**AIM OF THE EXERCISE:** Starting at the line that contains "HOW TO DISCOVER", write out every line through the end of the records below exactly as it appears, and leave out all pictures.

**DATA PROVIDED:**
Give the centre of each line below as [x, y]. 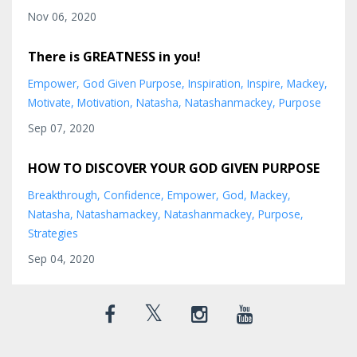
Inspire [264, 83]
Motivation [104, 102]
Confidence [132, 194]
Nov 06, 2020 [62, 16]
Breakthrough [63, 194]
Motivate [49, 102]
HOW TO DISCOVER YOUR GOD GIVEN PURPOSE [174, 168]
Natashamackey [117, 214]
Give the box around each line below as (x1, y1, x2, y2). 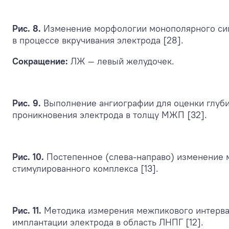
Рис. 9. (12, 97, 41, 109)
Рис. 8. (12, 22, 41, 34)
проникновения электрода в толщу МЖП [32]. (12, 108, 207, 121)
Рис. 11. (12, 204, 41, 216)
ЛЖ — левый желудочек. (68, 55, 174, 67)
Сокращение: (12, 55, 68, 67)
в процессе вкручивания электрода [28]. (12, 34, 184, 46)
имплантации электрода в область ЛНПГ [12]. (12, 216, 203, 228)
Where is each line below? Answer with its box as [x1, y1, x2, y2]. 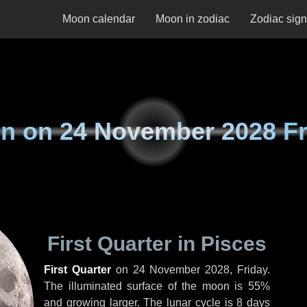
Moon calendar [62, 13, 135, 25]
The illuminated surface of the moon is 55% [44, 280, 270, 292]
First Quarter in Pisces [47, 232, 267, 255]
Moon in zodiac [156, 13, 230, 25]
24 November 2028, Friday [132, 264, 268, 275]

**EXERCISE RESULT:**
HOW TO DISCOVER YOUR GOD GIVEN PURPOSE [174, 168]
Natashamackey [117, 214]
Give the box around each line below as (x1, y1, x2, y2). 
Рис. 9. (12, 97, 41, 109)
Рис. 8. (12, 22, 41, 34)
проникновения электрода в толщу МЖП [32]. (12, 108, 207, 121)
Рис. 11. (12, 204, 41, 216)
ЛЖ — левый желудочек. (68, 55, 174, 67)
Сокращение: (12, 55, 68, 67)
в процессе вкручивания электрода [28]. (12, 34, 184, 46)
имплантации электрода в область ЛНПГ [12]. (12, 216, 203, 228)
Where is each line below? Answer with its box as [x1, y1, x2, y2]. 
Moon calendar [62, 13, 135, 25]
The illuminated surface of the moon is 55% [44, 280, 270, 292]
First Quarter in Pisces [47, 232, 267, 255]
Moon in zodiac [156, 13, 230, 25]
24 November 2028, Friday [132, 264, 268, 275]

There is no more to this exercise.